I have discovered a simple way to regulate an Accutron that is a few seconds slow.

Flicking a finger against the side of the watch case a couple of times is enough to advance the second hand by one second.

Comment from Silver Hawk please.


----------



## Silver Hawk (Dec 2, 2003)

luddite said:


> Comment from Silver Hawk please.


OK, how about: "Stop mistreating your watch!" 

Seriously, this is pretty normal. A tap to the side of the case just makes the tuning fork vibrate (with or without a battery), and if it vibrates, then the second hand will move if the indexing is OK. A tap can make it vibrate with greater amplitude than normal and then make the indexing jump two teeth instead of the normal one ...hence you gain a second or two.

A gentle tap can sometimes be used to start a tricky Accutron after a battery change (they normally start on their own accord).

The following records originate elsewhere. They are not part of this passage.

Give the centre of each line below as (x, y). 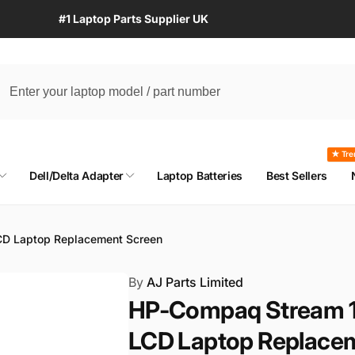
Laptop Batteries (200, 175)
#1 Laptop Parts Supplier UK (134, 19)
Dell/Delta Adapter (76, 175)
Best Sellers (297, 175)
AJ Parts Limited (193, 282)
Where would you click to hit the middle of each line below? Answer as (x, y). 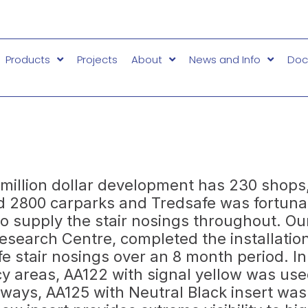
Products (27, 59)
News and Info (224, 59)
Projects (97, 59)
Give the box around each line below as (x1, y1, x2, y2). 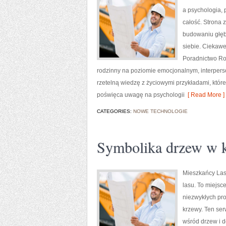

But I wouldn't do it too much or too hard









EDIT: BTW: this is not "regulation" as in your title; you haven't altered its time keeping abilities.


----------



## luddite (Dec 11, 2009)

Duly admonished. 

I have only done it twice, once by chance and once on another Accutron to test.


----------



## tixntox (Jul 17, 2009)

If I remember my History lessons correctly, did not Luddites used to destroy machinery? :hypocrite:

Mike


----------



## bridgeman (Dec 9, 2008)

:rofl:


----------



## luddite (Dec 11, 2009)

tixntox said:


> If I remember my History lessons correctly, did not Luddites used to destroy machinery? :hypocrite:
> 
> Mike


Only looms. :lol: :lol: :lol: :lol:


----------